HANZA (HANZA) M&A announcement summary
Event summary combining transcript, slides, and related documents.
M&A announcement summary
11 Jan, 2026Deal rationale and strategic fit
Acquisition aligns with the 2025 strategy to expand presence in Finland and the Baltics, strengthening advanced mechanical manufacturing capabilities and supporting critical mass in these markets.
Leden Group brings complementary technology, a diversified and non-overlapping customer base, and modern facilities, enhancing operational resilience and competitiveness.
The deal supports structured expansion through organic growth and well-chosen acquisitions, enabling cross-selling and accelerated growth.
Leden's strong customer base in sectors like energy management, medical technology, and IT infrastructure complements existing operations.
Management highlights shared values and the strategic value of acquiring competence and state-of-the-art facilities.
Financial terms and conditions
100% of Leden Group shares acquired for a purchase price based on a 7x EBITA multiple (2025 basis), with a cash and debt-free structure.
Initial payment: €21 million in cash and 2.3 million newly issued shares valued at €14 million (approx.
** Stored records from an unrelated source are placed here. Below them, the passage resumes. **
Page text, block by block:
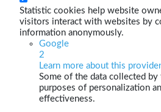
Statistic cookies help website
visitors interact with websites by
information anonymously.
Google
2
Learn more about this provider
Some of the data collected
purposes of personalization
effectiveness.
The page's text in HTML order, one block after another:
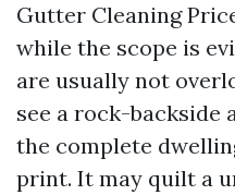
Gutter Cleaning
while the scope is
are usually not
see a rock-backside
the complete
print. It may quilt a
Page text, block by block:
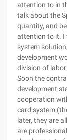
attention to in
talk about the
quantity, and
attention to it. I
system
development
division of
Soon the
development
cooperation
card system
later, they are
are
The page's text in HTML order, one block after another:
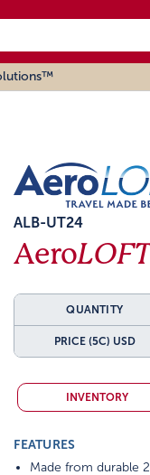
ALB-UT24
Aero
QUANTITY
PRICE (5C) USD
INVENTORY
FEATURES
Made from durable
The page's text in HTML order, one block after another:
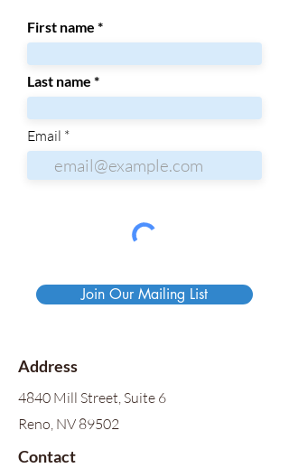
First name
Last name
Email
Join Our Mailing List
Address
4840 Mill Street, Suite 6
Reno, NV 89502
Contact
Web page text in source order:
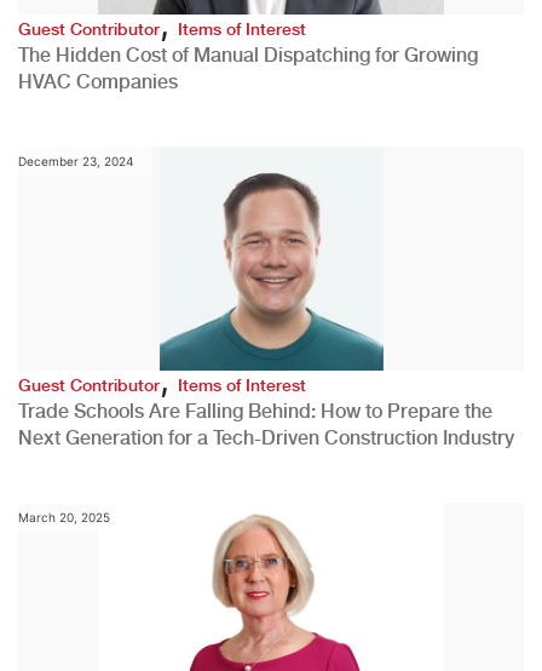
Guest Contributor,Items of Interest
The Hidden Cost of Manual Dispatching for Growing
HVAC Companies
December 23, 2024
Guest Contributor,Items of Interest
Trade Schools Are Falling Behind: How to Prepare the
Next Generation for a Tech-Driven Construction Industry
March 20, 2025
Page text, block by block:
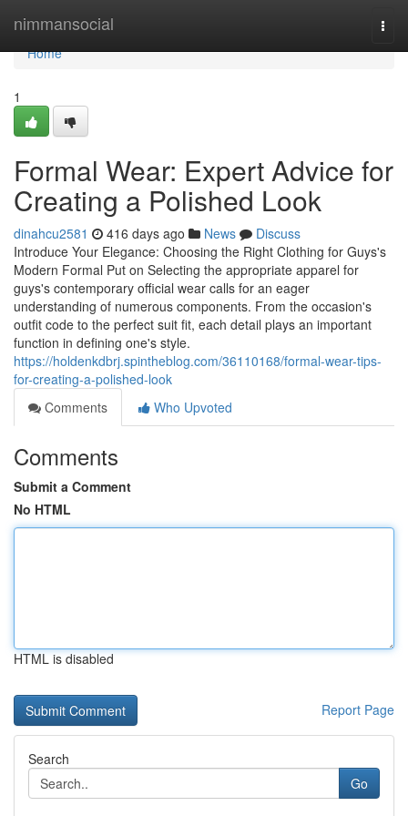
nimmansocial
Home
Home
1
Formal Wear: Expert Advice for
Creating a Polished Look
dinahcu2581 416 days ago News
Discuss
Introduce Your Elegance: Choosing the Right Clothing for Guys's
Modern Formal Put on Selecting the appropriate apparel for
guys's contemporary official wear calls for an eager
understanding of numerous components. From the occasion's
outfit code to the perfect suit fit, each detail plays an important
function in defining one's style.
https://holdenkdbrj.spintheblog.com/36110168/formal-wear-tips-
for-creating-a-polished-look
Comments
Who Upvoted
Comments
Submit a Comment
No HTML
HTML is disabled
Report Page
Search
Go
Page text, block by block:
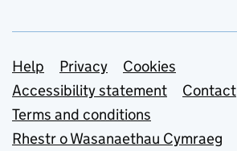
Support links
Help Privacy
Cookies
Accessibility statement
Contact
Terms and conditions
Rhestr o Wasanaethau Cymraeg
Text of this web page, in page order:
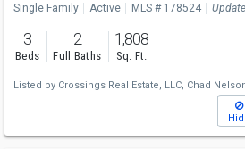
Single Family Active MLS # 178524
3
Beds
2
Full Baths
1,808
Sq. Ft.
Listed by Crossings Real Estate, LLC, Chad
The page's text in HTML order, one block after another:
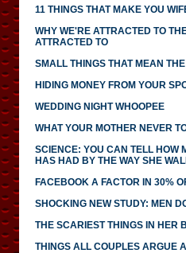
11 THINGS THAT MAKE YOU
WHY WE'RE ATTRACTED TO
ATTRACTED TO
SMALL THINGS THAT MEAN
HIDING MONEY FROM YOUR
WEDDING NIGHT WHOOPEE
WHAT YOUR MOTHER NEVER
SCIENCE: YOU CAN TELL HOW
HAS HAD BY THE WAY SHE
FACEBOOK A FACTOR IN 30%
SHOCKING NEW STUDY: MEN
THE SCARIEST THINGS IN HER
THINGS ALL COUPLES ARGUE
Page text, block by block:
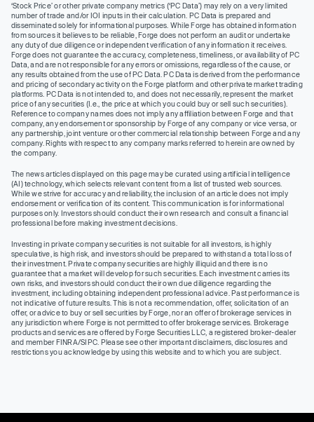
‘Stock Price’ or other private company metrics (‘PC Data’) may rely on a very limited
number of trade and/or IOI inputs in their calculation. PC Data is prepared and
disseminated solely for informational purposes. While Forge has obtained information
from sources it believes to be reliable, Forge does not perform an audit or undertake
any duty of due diligence or independent verification of any information it receives.
Forge does not guarantee the accuracy, completeness, timeliness, or availability of PC
Data, and are not responsible for any errors or omissions, regardless of the cause, or
any results obtained from the use of PC Data. PC Data is derived from the performance
and pricing of secondary activity on the Forge platform and other private market trading
platforms. PC Data is not intended to, and does not necessarily, represent the market
price of any securities (I.e., the price at which you could buy or sell such securities).
Reference to company names does not imply any affiliation between Forge and that
company, any endorsement or sponsorship by Forge of any company or vice versa, or
any partnership, joint venture or other commercial relationship between Forge and any
company. Rights with respect to any company marks referred to herein are owned by
the company.
The news articles displayed on this page may be curated using artificial intelligence
(AI) technology, which selects relevant content from a list of trusted web sources.
While we strive for accuracy and reliability, the inclusion of an article does not imply
endorsement or verification of its content. This communication is for informational
purposes only. Investors should conduct their own research and consult a financial
professional before making investment decisions.
Investing in private company securities is not suitable for all investors, is highly
speculative, is high risk, and investors should be prepared to withstand a total loss of
their investment. Private company securities are highly illiquid and there is no
guarantee that a market will develop for such securities. Each investment carries its
own risks, and investors should conduct their own due diligence regarding the
investment, including obtaining independent professional advice. Past performance is
not indicative of future results. This is not a recommendation, offer, solicitation of an
offer, or advice to buy or sell securities by Forge, nor an offer of brokerage services in
any jurisdiction where Forge is not permitted to offer brokerage services. Brokerage
products and services are offered by Forge Securities LLC, a registered broker-dealer
and member FINRA/SIPC. Please see other important disclaimers, disclosures and
restrictions you acknowledge by using this website and to which you are subject.
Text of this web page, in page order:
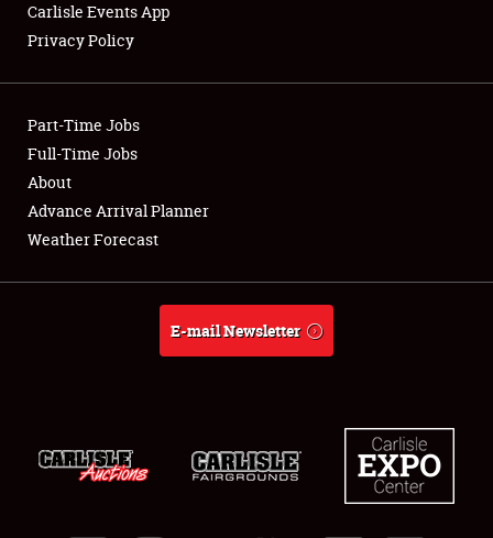
Showfield
Club Relations
Full-Time Jobs
About
Carlisle Events App
Privacy Policy
Part-Time Jobs
Full-Time Jobs
About
Advance Arrival Planner
Weather Forecast
E-mail Newsletter
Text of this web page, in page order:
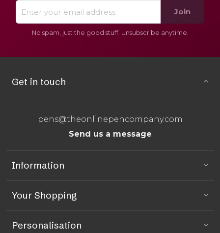
Join
No spam, just the good stuff. Unsubscribe anytime.
Get in touch
pens@theonlinepencompany.com
Send us a message
Information
Your Shopping
Personalisation
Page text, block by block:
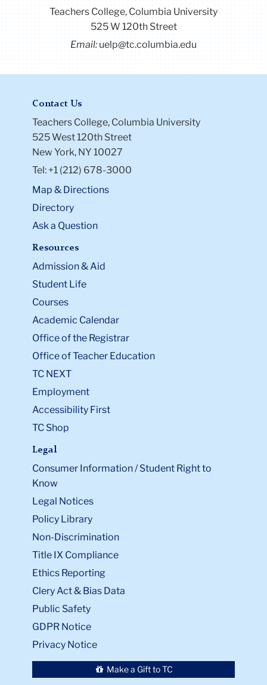
Teachers College, Columbia University
525 W 120th Street
Email:uelp@tc.columbia.edu
Contact Us
Teachers College, Columbia University
525 West 120th Street
New York, NY 10027
Tel: +1 (212) 678-3000
Map & Directions
Directory
Ask a Question
Resources
Admission & Aid
Student Life
Courses
Academic Calendar
Office of the Registrar
Office of Teacher Education
TC NEXT
Employment
Accessibility First
TC Shop
Legal
Consumer Information / Student Right to
Know
Legal Notices
Policy Library
Non-Discrimination
Title IX Compliance
Ethics Reporting
Clery Act & Bias Data
Public Safety
GDPR Notice
Privacy Notice
Make a Gift to TC
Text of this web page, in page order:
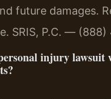
future damages.
SRIS, P.C. — (888)
injury lawsuit

SEK 70/share), totaling €35 million.
Additional earnout up to €15 million and up to 300,000 more shares, contingent on 2025 profitability and share price.
Share portion subject to lock-up; cash portion fully financed through credit facilities and existing cash.
Share dilution from new issuance is about 5%.
Synergies and expected cost savings
Integration into HANZA's cluster model is expected to streamline costs, increase profitability, and unlock sales synergies via cross-selling.
Leden's well-invested facilities reduce future capital expenditure needs.
Enlarged Finland and Baltic cluster expected to improve profitability and resilience to sales fluctuations.
Post-integration, Leden is expected to achieve higher margins within HANZA's structure.